Im Schicksal von Olga Maksimowna Liepinsch sind mehrere Nationalitäten miteinander verflochten: die deutsche, ukrainische und lettische. Sie selber wurde im Gebiet Saratow im Dorf Gnadenfeld in der Familie von Maksim Maksimowitsch und Maria Alexandrowna Reptschenko geboren. Die Eltern waren gleichaltrig, sie wurden beide 1915 geboren. Der Vater war Ukrainer, und seine Familie ließ sich an der Wolga in der Nachbarschaft einiger deutscher Dörfer niederö; in einem dieser Dörfer lebte seine zukünftige Ehefrau Maria. Die Mutter sprach überhaupt kein Russisch, dafür konnte der Vater, Soldat von Beruf, gut Deutsch. In dem deutschen Dorf Gnadenfeld arbeitete er als Direktor der Käsefabrik. Die Mutter konnte lesen und schreiben und „studierte sogar Lehrerin“. 1936 wurde das erste Kind geboren – Olga Maksimowna. Bis zum Kriegsausbruch erblickten insgesamt drei Kinder das Licht der Welt.

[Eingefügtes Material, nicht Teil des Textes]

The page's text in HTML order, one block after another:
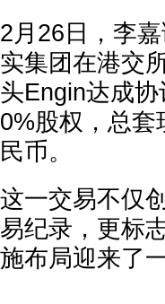
2月26日，李
实集团在港交
头Engin达成
0%股权，总
民币。
这一交易不仅
易纪录，更标
施布局迎来了
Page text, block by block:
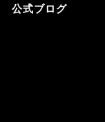
公式ブログ
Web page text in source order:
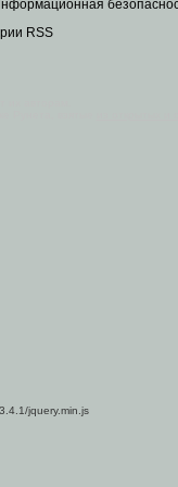
RSS
jquery.min.js
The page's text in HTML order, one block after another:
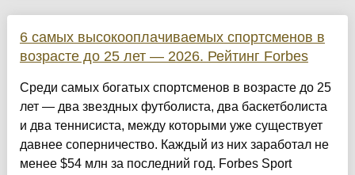
6 самых высокооплачиваемых спортсменов в
возрасте до 25 лет — 2026. Рейтинг Forbes
Среди самых богатых спортсменов в возрасте до 25
лет — два звездных футболиста, два баскетболиста
и два теннисиста, между которыми уже существует
давнее соперничество. Каждый из них заработал не
менее $54 млн за последний год. Forbes Sport
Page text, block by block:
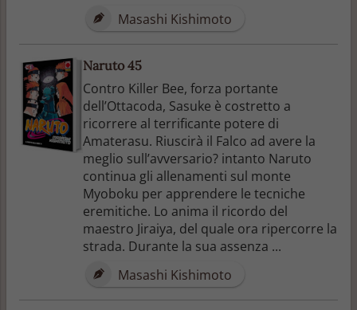
Masashi Kishimoto
Naruto 45
Contro Killer Bee, forza portante
dell’Ottacoda, Sasuke è costretto a
ricorrere al terrificante potere di
Amaterasu. Riuscirà il Falco ad avere la
meglio sull’avversario? intanto Naruto
continua gli allenamenti sul monte
Myoboku per apprendere le tecniche
eremitiche. Lo anima il ricordo del
maestro Jiraiya, del quale ora ripercorre la
strada. Durante la sua assenza ...
Masashi Kishimoto
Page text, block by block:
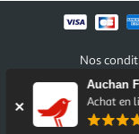
Auchan
Achat en
Nos
Conditions des
Politique de
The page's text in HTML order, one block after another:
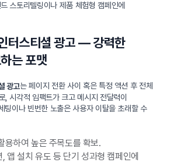
스토리텔링이나 제품 체험형 캠페인에
터스티셜 광고 — 강력한
는 포맷
광고는 페이지 전환 사이 혹은 특정 액션 후 전체
, 시각적 임팩트가 크고 메시지 전달력이
팅이나 빈번한 노출은 사용자 이탈을 초래할 수
용하여 높은 주목도를 확보.
앱 설치 유도 등 단기 성과형 캠페인에
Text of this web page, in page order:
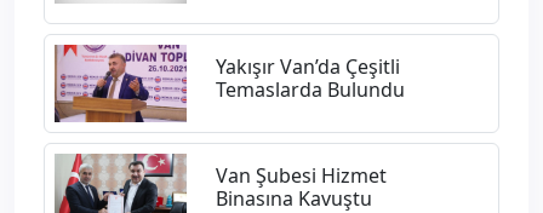
Yakışır Van’da Çeşitli
Temaslarda Bulundu
Van Şubesi Hizmet
Binasına Kavuştu
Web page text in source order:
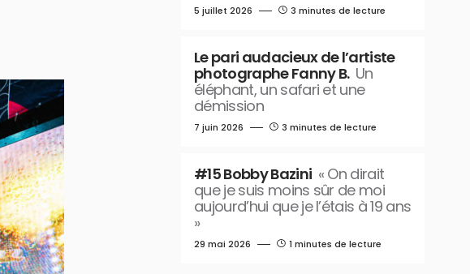
5 juillet 2026 3 minutes de lecture
Le pari audacieux de l’artiste
photographe Fanny B. Un
éléphant, un safari et une
démission
7 juin 2026 3 minutes de lecture
#15 Bobby Bazini « On dirait
que je suis moins sûr de moi
aujourd’hui que je l’étais à 19 ans
»
29 mai 2026 1 minutes de lecture
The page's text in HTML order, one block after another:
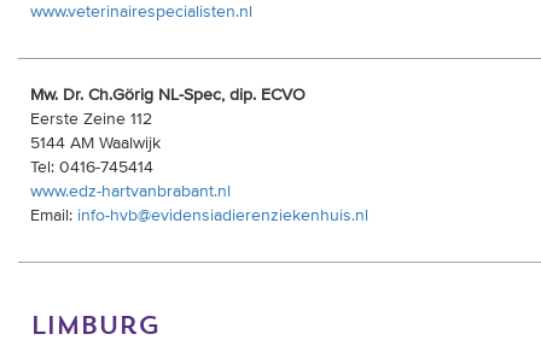
www.veterinairespecialisten.nl
Mw. Dr. Ch.Görig NL-Spec, dip. ECVO
Eerste Zeine 112
5144 AM Waalwijk
Tel: 0416-745414
www.edz-hartvanbrabant.nl
Email: info-hvb@evidensiadierenziekenhuis.nl
limburg
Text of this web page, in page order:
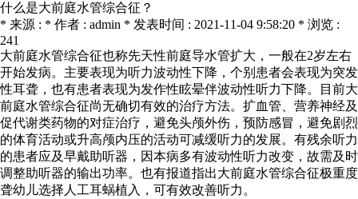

Mit Beginn des Großen Vaterländischen Krieges riefen sie den Vater sofort zur Armee ein, und die Mutter blieb mit den Kindern allein. Bald darauf machte sie sich auf den Weg zu ihren Verwandten. Allerdings lebte sie mit ihnen nicht lange zusammen – einen Monat später begann man mit der Aussiedlung der Deutschen. Die Schwester der Mutter wurde mit ihren drei Kindern nach Sibirien verschleppt. Aber Maria Alexandrowna, Ehefrau eines Soldaten, der nicht der deutschen Nationalität angehörte, und ihre drei Kinder ließen sie in Ruhe. „Als sie die Deutschen abtransportierten, blieben wir ganz allein im Dorf zurück. Das Dorf – wie leer gefegt. In den Häusern stand alles noch so da, denn die Deutschen konnten auf der langen Fahrt nur wenige Sachen mitnehmen“ – so haben sich die Herbsttage des Jahres 1941 ins Gedächtnis der kleinen Olga eingeprägt. Die Mutter und ihre kleinen Kinder waren gezwungen, sich in das Dorf zu begeben, in dem die Schwiegereltern lebten, wo die Familie dann auch den Krieg überlebte. Maria Alexandrowna wohnte in einem kleinen Haus; sie hielt eine Kuh. 1942 erhielt die Mutter die Nachricht, dass ihr Mann verschollen sei. Die Mutter schrieb später ans Rote Kreuz und andere Organisationen und versuchte ihn ausfindig zu machen, doch all ihre Bemühungen blieben erfolglos.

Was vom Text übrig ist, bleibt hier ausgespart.